DIRECTIONS
Transcribe word for word the lines below from the line with "(2 kundbetyg)" through the line with "Infinity CRplus 2-in-1", ends included.

Data extracted from a collection
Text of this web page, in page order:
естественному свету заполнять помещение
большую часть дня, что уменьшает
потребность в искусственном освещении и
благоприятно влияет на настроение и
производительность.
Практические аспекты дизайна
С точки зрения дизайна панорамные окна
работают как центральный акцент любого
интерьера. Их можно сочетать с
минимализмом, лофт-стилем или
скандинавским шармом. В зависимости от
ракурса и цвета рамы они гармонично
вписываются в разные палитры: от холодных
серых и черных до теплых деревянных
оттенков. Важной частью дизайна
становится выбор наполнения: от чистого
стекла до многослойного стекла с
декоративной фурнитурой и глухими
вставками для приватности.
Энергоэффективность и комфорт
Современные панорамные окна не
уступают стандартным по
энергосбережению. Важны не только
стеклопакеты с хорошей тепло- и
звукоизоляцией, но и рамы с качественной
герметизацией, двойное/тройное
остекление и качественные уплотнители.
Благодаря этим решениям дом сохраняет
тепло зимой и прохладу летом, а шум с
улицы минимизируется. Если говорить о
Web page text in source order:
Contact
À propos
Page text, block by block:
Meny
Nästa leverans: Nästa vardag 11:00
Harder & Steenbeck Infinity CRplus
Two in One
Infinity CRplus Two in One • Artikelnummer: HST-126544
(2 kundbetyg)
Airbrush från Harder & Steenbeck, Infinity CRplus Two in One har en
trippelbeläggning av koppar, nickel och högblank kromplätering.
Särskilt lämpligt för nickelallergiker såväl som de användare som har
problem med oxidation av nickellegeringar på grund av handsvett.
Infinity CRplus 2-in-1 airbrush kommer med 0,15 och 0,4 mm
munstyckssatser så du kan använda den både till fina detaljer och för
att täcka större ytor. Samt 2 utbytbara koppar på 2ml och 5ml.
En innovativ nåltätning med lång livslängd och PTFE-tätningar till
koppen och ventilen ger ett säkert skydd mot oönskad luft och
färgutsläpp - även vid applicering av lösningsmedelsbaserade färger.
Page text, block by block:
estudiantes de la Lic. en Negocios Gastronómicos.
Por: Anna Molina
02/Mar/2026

RESULT FOR THIS EXERCISE
(2 kundbetyg)
Airbrush från Harder & Steenbeck, Infinity CRplus Two in One har en
trippelbeläggning av koppar, nickel och högblank kromplätering.
Särskilt lämpligt för nickelallergiker såväl som de användare som har
problem med oxidation av nickellegeringar på grund av handsvett.
Infinity CRplus 2-in-1 airbrush kommer med 0,15 och 0,4 mm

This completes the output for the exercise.